> [Your instructions] Collect the lines of the entries where "sans" shows up.

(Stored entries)
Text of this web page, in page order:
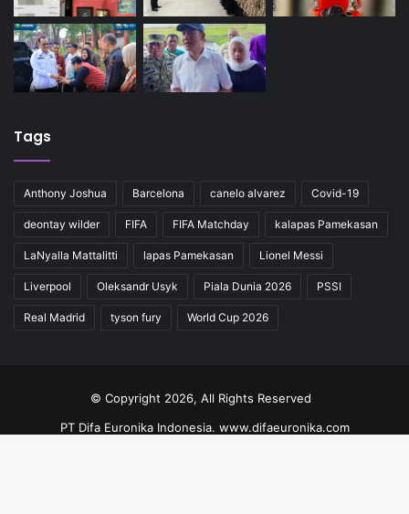
Tags
Anthony Joshua Barcelona canelo alvarez Covid-19
deontay wilder FIFA FIFA Matchday kalapas Pamekasan
LaNyalla Mattalitti lapas Pamekasan Lionel Messi
Liverpool Oleksandr Usyk Piala Dunia 2026 PSSI
Real Madrid tyson fury World Cup 2026
© Copyright 2026, All Rights Reserved
PT Difa Euronika Indonesia. www.difaeuronika.com
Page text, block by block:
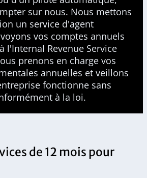
sur nous. Nous mettons
un service d'agent
vos comptes annuels
l'Internal Revenue Service
prenons en charge vos
annuelles et veillons
fonctionne sans
à la loi.
de 12 mois pour
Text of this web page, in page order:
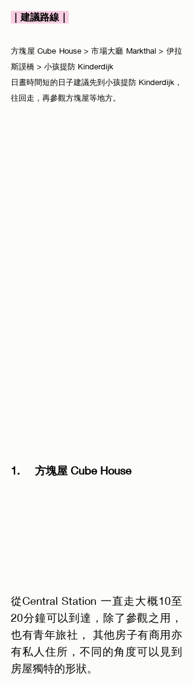
｜建議路線｜
方塊屋 Cube House > 市場大廳 Markthal > 伊拉
斯謨橋 > 小孩提防 Kinderdijk
日晝時間短的日子建議先到小孩提防 Kinderdijk，
往回走，再參觀方塊屋等地方。
1.     方塊屋 Cube House
從Central Station 一直走大概10至
20分鐘可以到達，除了參觀之用，
也有青年旅社， 其他房子有商用亦
有私人住所，不同的角度可以見到
房屋獨特的形狀。
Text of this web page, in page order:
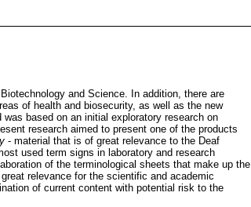
and Science. In addition, there are
of health and biosecurity, as well as the new
based on an initial exploratory research on
research aimed to present one of the products
- material that is of great relevance to the Deaf
used term signs in laboratory and research
of the terminological sheets that make up the
relevance for the scientific and academic
of current content with potential risk to the
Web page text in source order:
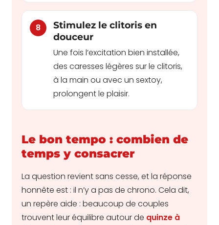
8
Stimulez le clitoris en
douceur
Une fois l’excitation bien installée,
des caresses légères sur le clitoris,
à la main ou avec un sextoy,
prolongent le plaisir.
Le bon tempo : combien de
temps y consacrer
La question revient sans cesse, et la réponse
honnête est : il n’y a pas de chrono. Cela dit,
un repère aide : beaucoup de couples
trouvent leur équilibre autour de quinze à
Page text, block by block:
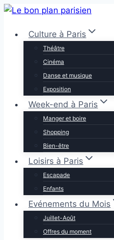
Aller
contenuCulture à Paris
Théâtre
Cinéma
Danse et musique
Exposition
Week-end à Paris
Manger et boire
Shopping
Bien-être
Loisirs à Paris
Escapade
Enfants
Evénements du Mois
Juillet-Août
Offres du moment
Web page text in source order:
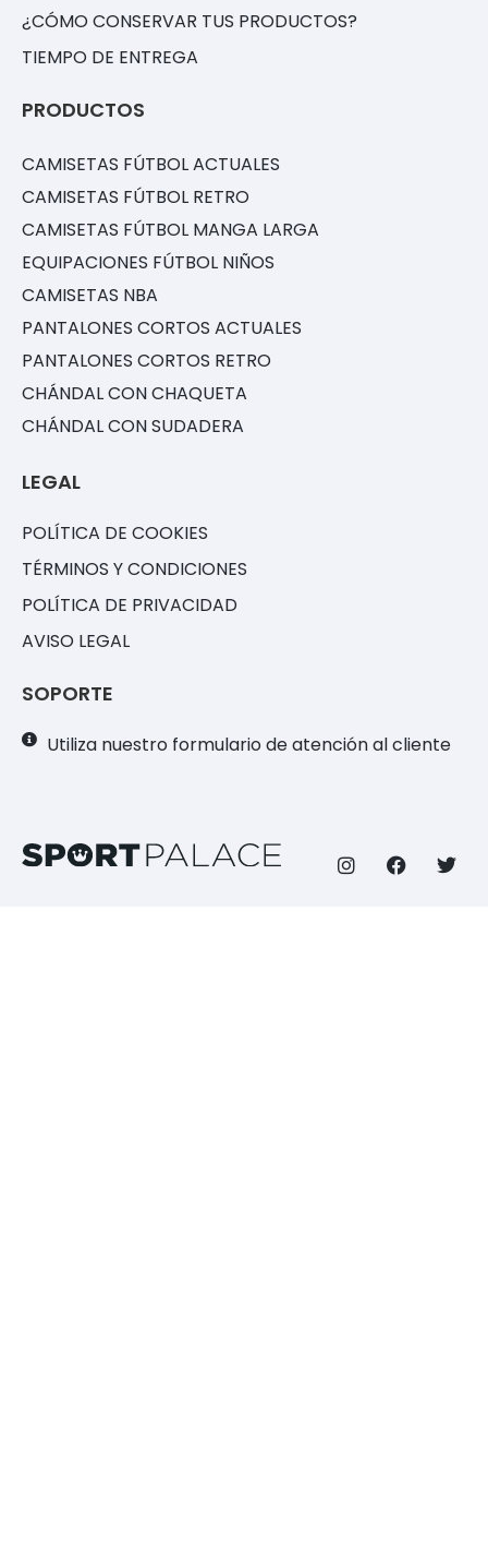
¿CÓMO CONSERVAR TUS PRODUCTOS?
TIEMPO DE ENTREGA
PRODUCTOS
CAMISETAS FÚTBOL ACTUALES
CAMISETAS FÚTBOL RETRO
CAMISETAS FÚTBOL MANGA LARGA
EQUIPACIONES FÚTBOL NIÑOS
CAMISETAS NBA
PANTALONES CORTOS ACTUALES
PANTALONES CORTOS RETRO
CHÁNDAL CON CHAQUETA
CHÁNDAL CON SUDADERA
LEGAL
POLÍTICA DE COOKIES
TÉRMINOS Y CONDICIONES
POLÍTICA DE PRIVACIDAD
AVISO LEGAL
SOPORTE
Utiliza nuestro formulario de atención al cliente
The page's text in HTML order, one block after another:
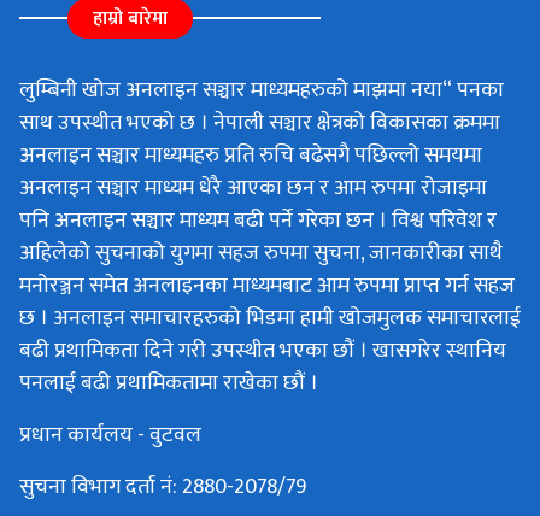
हाम्रो बारेमा
लुम्बिनी खोज अनलाइन सञ्चार माध्यमहरुको माझमा नया“ पनका
साथ उपस्थीत भएको छ । नेपाली सञ्चार क्षेत्रको विकासका क्रममा
अनलाइन सञ्चार माध्यमहरु प्रति रुचि बढेसगै पछिल्लो समयमा
अनलाइन सञ्चार माध्यम धेरै आएका छन र आम रुपमा रोजाइमा
पनि अनलाइन सञ्चार माध्यम बढी पर्ने गरेका छन । विश्व परिवेश र
अहिलेको सुचनाको युगमा सहज रुपमा सुचना, जानकारीका साथै
मनोरञ्जन समेत अनलाइनका माध्यमबाट आम रुपमा प्राप्त गर्न सहज
छ । अनलाइन समाचारहरुको भिडमा हामी खोजमुलक समाचारलाई
बढी प्रथामिकता दिने गरी उपस्थीत भएका छौं । खासगरेर स्थानिय
पनलाई बढी प्रथामिकतामा राखेका छौं ।
प्रधान कार्यलय - वुटवल
सुचना विभाग दर्ता नं: 2880-2078/79
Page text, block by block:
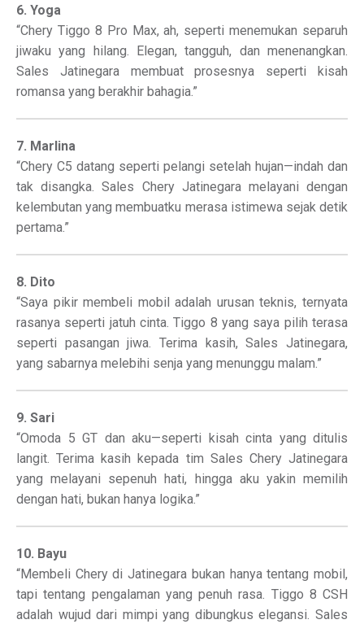
6. Yoga
“Chery Tiggo 8 Pro Max, ah, seperti menemukan separuh
jiwaku yang hilang. Elegan, tangguh, dan menenangkan.
Sales Jatinegara membuat prosesnya seperti kisah
romansa yang berakhir bahagia.”
7. Marlina
“Chery C5 datang seperti pelangi setelah hujan—indah dan
tak disangka. Sales Chery Jatinegara melayani dengan
kelembutan yang membuatku merasa istimewa sejak detik
pertama.”
8. Dito
“Saya pikir membeli mobil adalah urusan teknis, ternyata
rasanya seperti jatuh cinta. Tiggo 8 yang saya pilih terasa
seperti pasangan jiwa. Terima kasih, Sales Jatinegara,
yang sabarnya melebihi senja yang menunggu malam.”
9. Sari
“Omoda 5 GT dan aku—seperti kisah cinta yang ditulis
langit. Terima kasih kepada tim Sales Chery Jatinegara
yang melayani sepenuh hati, hingga aku yakin memilih
dengan hati, bukan hanya logika.”
10. Bayu
“Membeli Chery di Jatinegara bukan hanya tentang mobil,
tapi tentang pengalaman yang penuh rasa. Tiggo 8 CSH
adalah wujud dari mimpi yang dibungkus elegansi. Sales
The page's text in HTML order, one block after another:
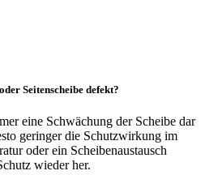
Seitenscheibe defekt?
eine Schwächung der Scheibe dar
geringer die Schutzwirkung im
oder ein Scheibenaustausch
wieder her.
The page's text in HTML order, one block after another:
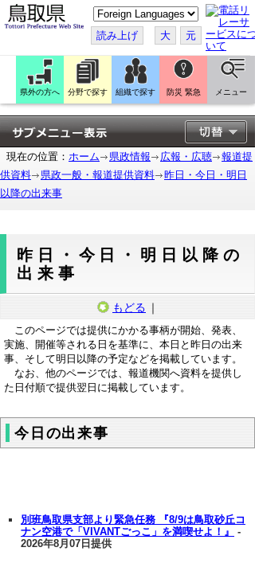
こ
の
ペ
ー
ジ
翻
訳
す
る
読み上げ 大 元
県外の方へ 分野で探す 組織で探す 防災 緊急 メニュー
現在の位置： ホーム 県政情報 広報・広聴
報道提
供資料
県政一般・報道提供資料
昨日・今日・明日
以降の出来事
昨日・今日・明日以降の
出来事
もどる ｜
このページでは提供にかかる事柄が開始、発表、
実施、開催等される日を基準に、本日と昨日の出来
事、そして明日以降の予定などを掲載しています。
なお、他のページでは、報道機関へ資料を提供し
た日付順で提供翌日に掲載しています。
今日の出来事
別班鳥取県支部より緊急任務 『8/9は鳥取砂丘コ
ナン空港で「VIVANTごっこ」を満喫せよ！』
-
2026年8月07日提供
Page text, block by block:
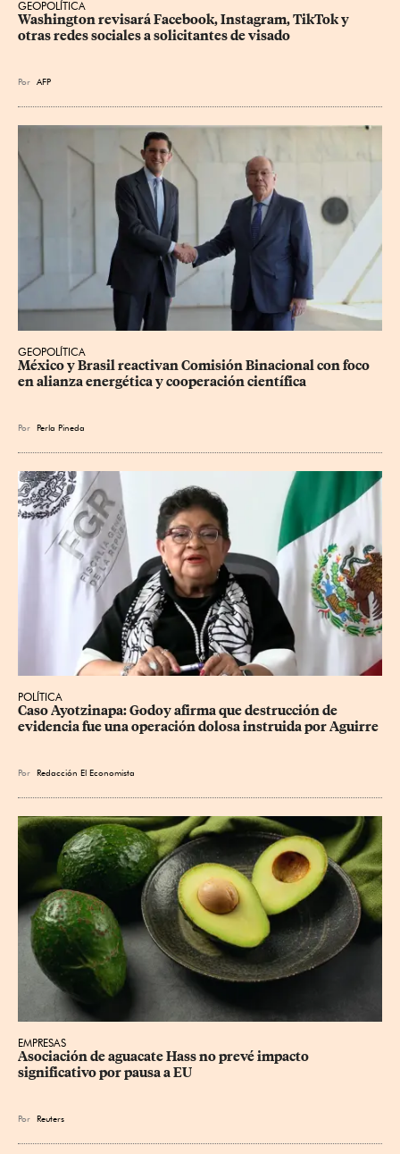
GEOPOLÍTICA
Washington revisará Facebook, Instagram, TikTok y
otras redes sociales a solicitantes de visado
Por AFP
GEOPOLÍTICA
México y Brasil reactivan Comisión Binacional con foco
en alianza energética y cooperación científica
Por Perla Pineda
POLÍTICA
Caso Ayotzinapa: Godoy afirma que destrucción de
evidencia fue una operación dolosa instruida por Aguirre
Por Redacción El Economista
EMPRESAS
Asociación de aguacate Hass no prevé impacto
significativo por pausa a EU
Por Reuters
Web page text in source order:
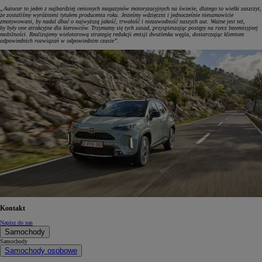
„Autocar to jeden z najbardziej cenionych magazynów motoryzacyjnych na świecie, dlatego to wielki zaszczyt,
że zostaliśmy wyróżnieni tytułem producenta roku. Jesteśmy wdzięczni i jednocześnie niesamowicie
zmotywowani, by nadal dbać o najwyższą jakość, trwałość i niezawodność naszych aut. Ważne jest też,
by były one atrakcyjne dla kierowców. Trzymamy się tych zasad, przyspieszając postępy na rzecz bezemisyjnej
mobilności. Realizujemy wielotorową strategię redukcji emisji dwutlenku węgla, dostarczając klientom
odpowiednich rozwiązań w odpowiednim czasie”.
Kontakt
Napisz do nas
Samochody
Samochody
Samochody osobowe
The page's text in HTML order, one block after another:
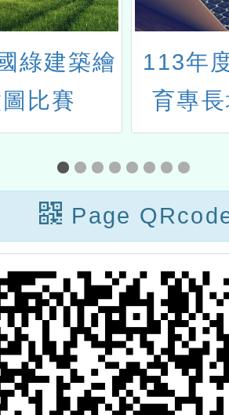
綠建築繪
比賽
113年
育專
班」
Page
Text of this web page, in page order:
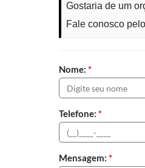
Gostaria de um
Fale conosco
Nome:*
Telefone:*
Mensagem:*
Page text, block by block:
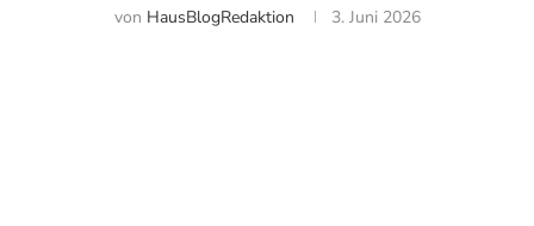
von HausBlogRedaktion 3. Juni 2026
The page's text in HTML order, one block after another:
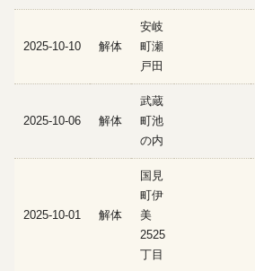
2025-10-10 解体
安岐
町瀬
戸田
2025-10-06 解体
武蔵
町池
の内
2025-10-01 解体
国見
町伊
美
2525
丁目
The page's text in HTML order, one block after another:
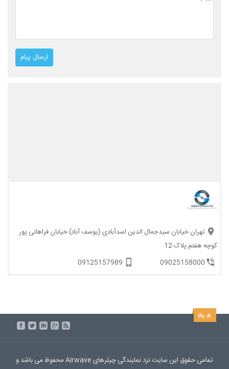
تهران خیابان سیدجمال الدین اسدآبادی (یوسف آباد) خیابان فراهانی پور
کوچه هفتم پلاک 12
09025158000
09125157989
تمامی حقوق این سایت نزد نمایندگی چیلرهای Airwave محفوظ می باشد و
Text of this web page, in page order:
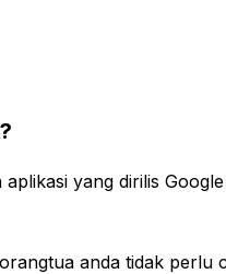
yang dirilis
anda tidak perlu
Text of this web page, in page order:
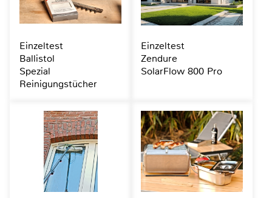
Einzeltest
Ballistol
Spezial
Reinigungstücher
Einzeltest
Zendure
SolarFlow 800 Pro
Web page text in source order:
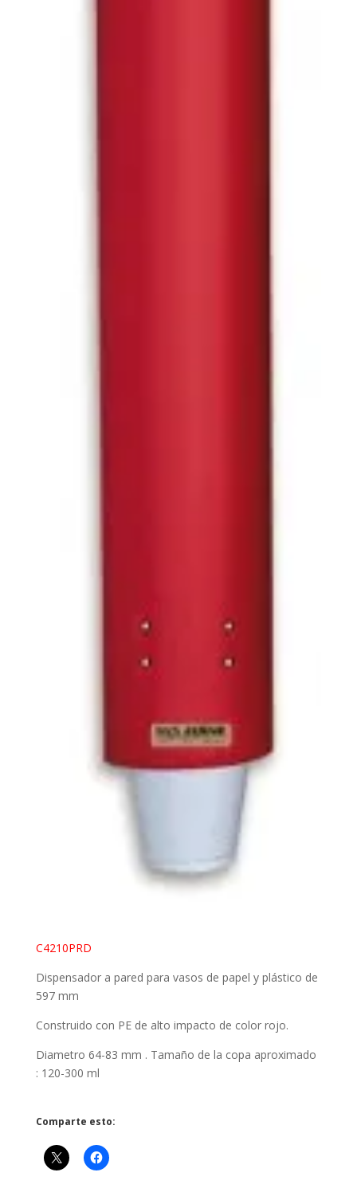
C4210PRD
Dispensador a pared para vasos de papel y plástico de
597 mm
Construido con PE de alto impacto de color rojo.
Diametro 64-83 mm . Tamaño de la copa aproximado
: 120-300 ml
Comparte esto:
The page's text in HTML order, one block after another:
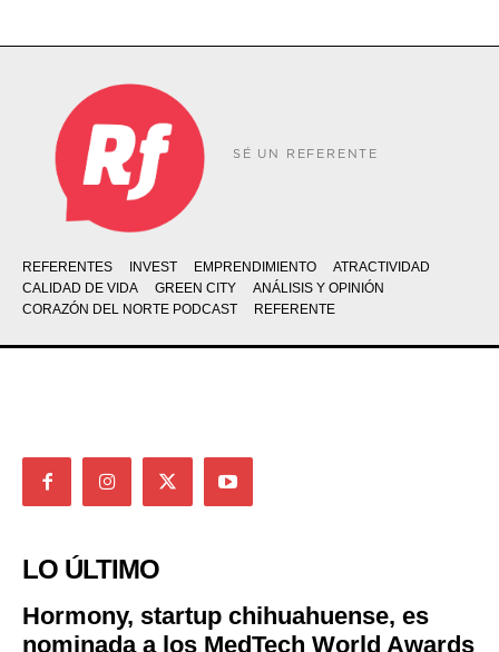
SÉ UN REFERENTE
REFERENTES INVEST EMPRENDIMIENTO
ATRACTIVIDAD
CALIDAD DE VIDA
GREEN CITY
ANÁLISIS Y OPINIÓN
CORAZÓN DEL NORTE PODCAST
REFERENTE
LO ÚLTIMO
Hormony, startup chihuahuense, es
nominada a los MedTech World Awards
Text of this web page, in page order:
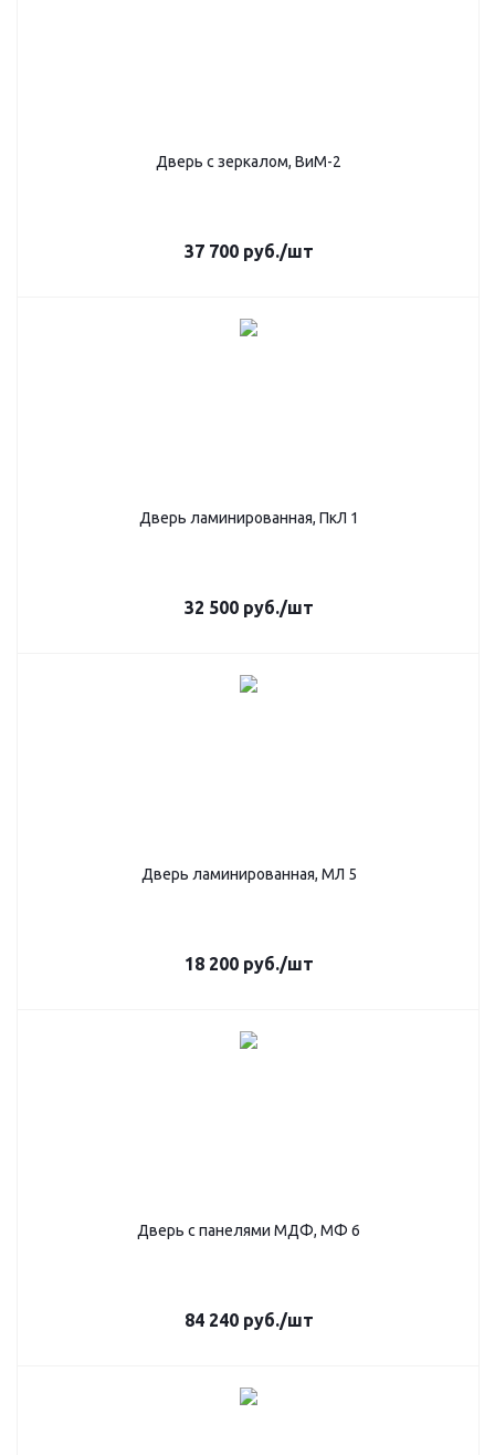
Дверь с зеркалом, ВиМ-2
37 700руб./шт
Дверь ламинированная, ПкЛ 1
32 500руб./шт
Дверь ламинированная, МЛ 5
18 200руб./шт
Дверь с панелями МДФ, МФ 6
84 240руб./шт
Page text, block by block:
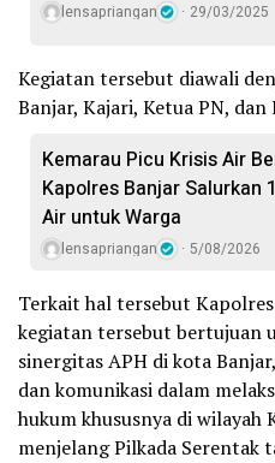
lensapriangan 29/03/2025
Kegiatan tersebut diawali
Banjar, Kajari, Ketua PN, dan
Kemarau Picu Krisis Air
Kapolres Banjar Salurkan
Air untuk Warga
lensapriangan 5/08/2026
Terkait hal tersebut
kegiatan tersebut bertujuan
sinergitas APH di kota
dan komunikasi dalam
hukum khususnya di wilayah
menjelang Pilkada Serentak
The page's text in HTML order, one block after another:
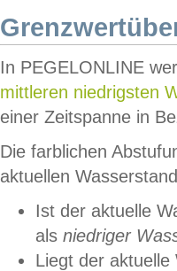
In PEGELONLINE
mittleren niedrigsten
einer Zeitspanne in
Die farblichen
aktuellen
Ist der aktuelle
als niedriger
Liegt der
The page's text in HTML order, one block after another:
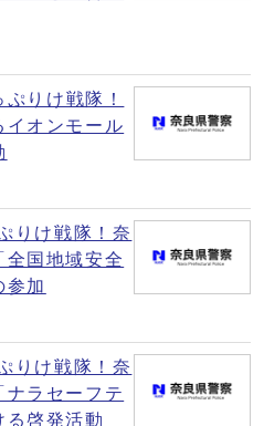
りけ戦隊！
イオンモール
りけ戦隊！奈
全国地域安全
参加
りけ戦隊！奈
ナラセーフテ
る啓発活動
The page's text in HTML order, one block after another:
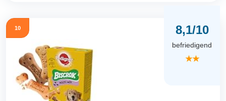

> [Written answer]
fonctionne sans
La question revient sans cesse, et la réponse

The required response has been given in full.